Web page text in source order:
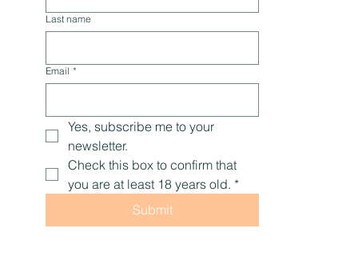
Last name
Email *
Yes, subscribe me to your
newsletter.
Check this box to confirm that
you are at least 18 years old. *
Submit
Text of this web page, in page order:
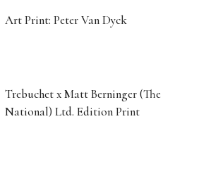
Art Print: Peter Van Dyck
Trebuchet x Matt Berninger (The
National) Ltd. Edition Print
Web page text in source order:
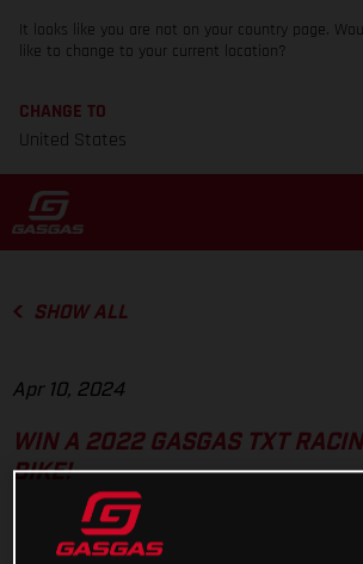
It looks like you are not on your country page.
like to change to your current location?
CHANGE TO
United States
SHOW ALL
Apr 10, 2024
WIN A 2022 GASGAS TXT
BIKE!
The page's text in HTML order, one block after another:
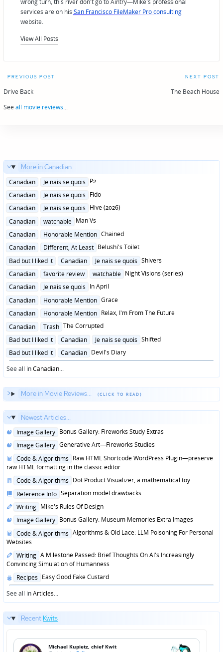
wrong turn, this river don't go to Aintry—Mike's professional
services are on his San Francisco FileMaker Pro consulting
website.
View All Posts
Post
navigation
PREVIOUS POST
Drive Back
NEXT POST
The Beach House
See all movie reviews...
More in Canadian...
Posted
Canadian Je nais se quois P2
Posted
Canadian Je nais se quois Fido
Posted
Canadian Je nais se quois Hive (2026)
Posted
Canadian watchable Man Vs
Posted
Canadian Honorable Mention Chained
Posted
Canadian Different, At Least Belushi's Toilet
Posted
Bad but I liked it Canadian Je nais se quois Shivers
Posted
Canadian favorite review watchable Night Visions (series)
Posted
Canadian Je nais se quois In April
Posted
Canadian Honorable Mention Grace
Posted
Canadian Honorable Mention Relax, I'm From The Future
Posted
Canadian Trash The Corrupted
Posted
Bad but I liked it Canadian Je nais se quois Shifted
Posted
in
Bad but I liked it Canadian Devil's Diary
See all inCanadian...
More in Movie Reviews...
Newest Articles...
Posted
Image Gallery Bonus Gallery: Fireworks Study Extras
Posted
Image Gallery Generative Art—Fireworks Studies
Posted
in
Code & Algorithms Raw HTML Shortcode WordPress Plugin—preserve
raw HTML formatting in the classic editor
Posted
Code & Algorithms Dot Product Visualizer, a mathematical toy
Posted
Reference Info Separation model drawbacks
Posted
Writing Mike's Rules Of Design
Posted
Image Gallery Bonus Gallery: Museum Memories Extra Images
Posted
in
Code & Algorithms Algorithms & Old Lace: LLM Poisoning For Personal
Websites
Posted
in
Writing A Milestone Passed: Brief Thoughts On AI's Increasingly
Convincing Simulation of Humanness
Posted
in
Recipes Easy Good Fake Custard
See all inArticles...
Recent Kwits
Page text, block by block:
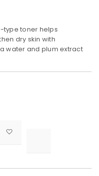
type toner helps
dry skin with
water and plum extract
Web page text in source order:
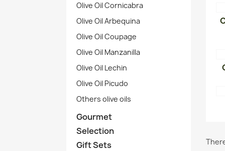
Olive Oil Cornicabra
Olive Oil Arbequina
Olive Oil Coupage
Olive Oil Manzanilla
Olive Oil Lechin
Olive Oil Picudo
Others olive oils
Gourmet
Selection
Gift Sets
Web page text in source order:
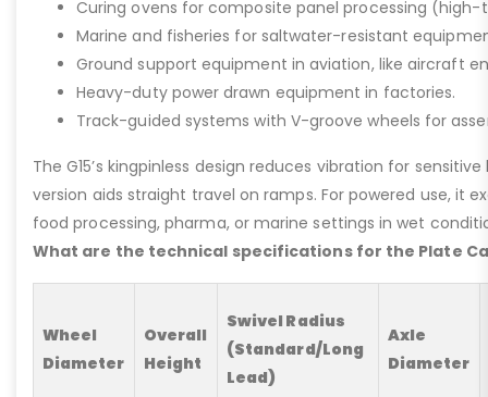
Curing ovens for composite panel processing (high-
Marine and fisheries for saltwater-resistant
Ground support equipment in aviation, like aircraft
Heavy-duty power drawn equipment in factories.
Track-guided systems with V-groove wheels for
The G15’s kingpinless design reduces vibration for
version aids straight travel on ramps. For powered use, it
food processing, pharma, or marine settings in wet
What are the technical specifications for the Plate
Wheel
Diameter
Overall
Height
Swivel Radius
(Standard/Long
Lead)
Axle
Diameter
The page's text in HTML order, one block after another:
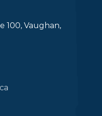
100, Vaughan,
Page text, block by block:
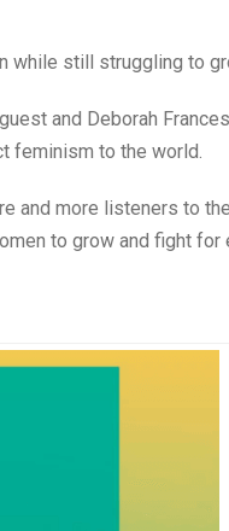
while still struggling to
and Deborah
feminism to the world.
and more listeners to
to grow and fight for
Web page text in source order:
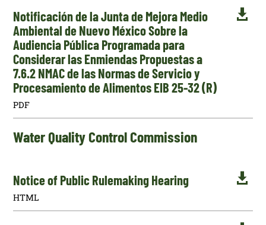

Notificación de la Junta de Mejora Medio
Ambiental de Nuevo México Sobre la
Audiencia Pública Programada para
Considerar las Enmiendas Propuestas a
7.6.2 NMAC de las Normas de Servicio y
Procesamiento de Alimentos EIB 25-32 (R)
PDF
Water Quality Control Commission

Notice of Public Rulemaking Hearing
HTML
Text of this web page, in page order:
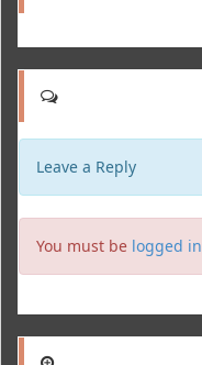
Leave a Reply
You must be logged in
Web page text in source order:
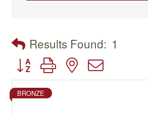
Results Found: 1
Button group with nested dropdown
BRONZE
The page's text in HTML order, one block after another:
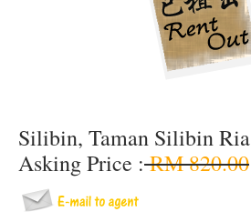
Silibin, Taman Silibin Ria
Asking Price : RM 820.00
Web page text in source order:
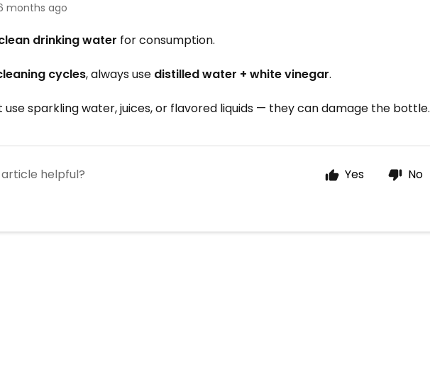
months ago
drinking water for consumption.
cycles, always use distilled water + white vinegar.
use sparkling water, juices, or flavored liquids — they can damage the bottle.
helpful? Yes No
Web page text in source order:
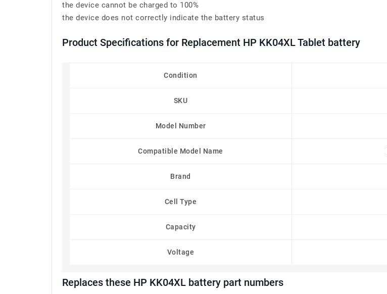
the device cannot be charged to 100%
the device does not correctly indicate the battery status
Product Specifications for Replacement HP KK04XL Tablet battery
Condition
SKU
Model Number
Compatible Model Name
Brand
Cell Type
Capacity
Voltage
Replaces these HP KK04XL battery part numbers
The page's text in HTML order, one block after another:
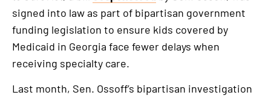
signed into law as part of bipartisan government
funding legislation to ensure kids covered by
Medicaid in Georgia face fewer delays when
receiving specialty care.
Last month, Sen. Ossoff’s bipartisan investigation

## [Work task]
Would you please repeat all the data word for word, but without the pictures?

## [Solution]
Web page text in source order:
Last name
Email *
Yes, subscribe me to your
newsletter.
Check this box to confirm that
you are at least 18 years old. *
Submit
Text of this web page, in page order:
Art Print: Peter Van Dyck
Trebuchet x Matt Berninger (The
National) Ltd. Edition Print
Web page text in source order:
It looks like you are not on your country page.
like to change to your current location?
CHANGE TO
United States
SHOW ALL
Apr 10, 2024
WIN A 2022 GASGAS TXT
BIKE!
The page's text in HTML order, one block after another:
wrong turn, this river don't go to Aintry—Mike's professional
services are on his San Francisco FileMaker Pro consulting
website.
View All Posts
Post
navigation
PREVIOUS POST
Drive Back
NEXT POST
The Beach House
See all movie reviews...
More in Canadian...
Posted
Canadian Je nais se quois P2
Posted
Canadian Je nais se quois Fido
Posted
Canadian Je nais se quois Hive (2026)
Posted
Canadian watchable Man Vs
Posted
Canadian Honorable Mention Chained
Posted
Canadian Different, At Least Belushi's Toilet
Posted
Bad but I liked it Canadian Je nais se quois Shivers
Posted
Canadian favorite review watchable Night Visions (series)
Posted
Canadian Je nais se quois In April
Posted
Canadian Honorable Mention Grace
Posted
Canadian Honorable Mention Relax, I'm From The Future
Posted
Canadian Trash The Corrupted
Posted
Bad but I liked it Canadian Je nais se quois Shifted
Posted
in
Bad but I liked it Canadian Devil's Diary
See all inCanadian...
More in Movie Reviews...
Newest Articles...
Posted
Image Gallery Bonus Gallery: Fireworks Study Extras
Posted
Image Gallery Generative Art—Fireworks Studies
Posted
in
Code & Algorithms Raw HTML Shortcode WordPress Plugin—preserve
raw HTML formatting in the classic editor
Posted
Code & Algorithms Dot Product Visualizer, a mathematical toy
Posted
Reference Info Separation model drawbacks
Posted
Writing Mike's Rules Of Design
Posted
Image Gallery Bonus Gallery: Museum Memories Extra Images
Posted
in
Code & Algorithms Algorithms & Old Lace: LLM Poisoning For Personal
Websites
Posted
in
Writing A Milestone Passed: Brief Thoughts On AI's Increasingly
Convincing Simulation of Humanness
Posted
in
Recipes Easy Good Fake Custard
See all inArticles...
Recent Kwits
Page text, block by block:
type toner helps
dry skin with
water and plum extract
Web page text in source order:
Olive Oil Cornicabra
Olive Oil Arbequina
Olive Oil Coupage
Olive Oil Manzanilla
Olive Oil Lechin
Olive Oil Picudo
Others olive oils
Gourmet
Selection
Gift Sets
Web page text in source order:
Curing ovens for composite panel processing (high-
Marine and fisheries for saltwater-resistant
Ground support equipment in aviation, like aircraft
Heavy-duty power drawn equipment in factories.
Track-guided systems with V-groove wheels for
The G15’s kingpinless design reduces vibration for
version aids straight travel on ramps. For powered use, it
food processing, pharma, or marine settings in wet
What are the technical specifications for the Plate
Wheel
Diameter
Overall
Height
Swivel Radius
(Standard/Long
Lead)
Axle
Diameter
The page's text in HTML order, one block after another:
100, Vaughan,
Page text, block by block:
while still struggling to
and Deborah
feminism to the world.
and more listeners to
to grow and fight for
Web page text in source order:

Notificación de la Junta de Mejora Medio
Ambiental de Nuevo México Sobre la
Audiencia Pública Programada para
Considerar las Enmiendas Propuestas a
7.6.2 NMAC de las Normas de Servicio y
Procesamiento de Alimentos EIB 25-32 (R)
PDF
Water Quality Control Commission

Notice of Public Rulemaking Hearing
HTML
Text of this web page, in page order:
Leave a Reply
You must be logged in
Web page text in source order:
Results Found: 1
Button group with nested dropdown
BRONZE
The page's text in HTML order, one block after another:
Silibin, Taman Silibin Ria
Asking Price : RM 820.00
Web page text in source order:
months ago
drinking water for consumption.
cycles, always use distilled water + white vinegar.
use sparkling water, juices, or flavored liquids — they can damage the bottle.
helpful? Yes No
Web page text in source order:
the device cannot be charged to 100%
the device does not correctly indicate the battery status
Product Specifications for Replacement HP KK04XL Tablet battery
Condition
SKU
Model Number
Compatible Model Name
Brand
Cell Type
Capacity
Voltage
Replaces these HP KK04XL battery part numbers
The page's text in HTML order, one block after another:
signed into law as part of bipartisan government
funding legislation to ensure kids covered by
Medicaid in Georgia face fewer delays when
receiving specialty care.
Last month, Sen. Ossoff’s bipartisan investigation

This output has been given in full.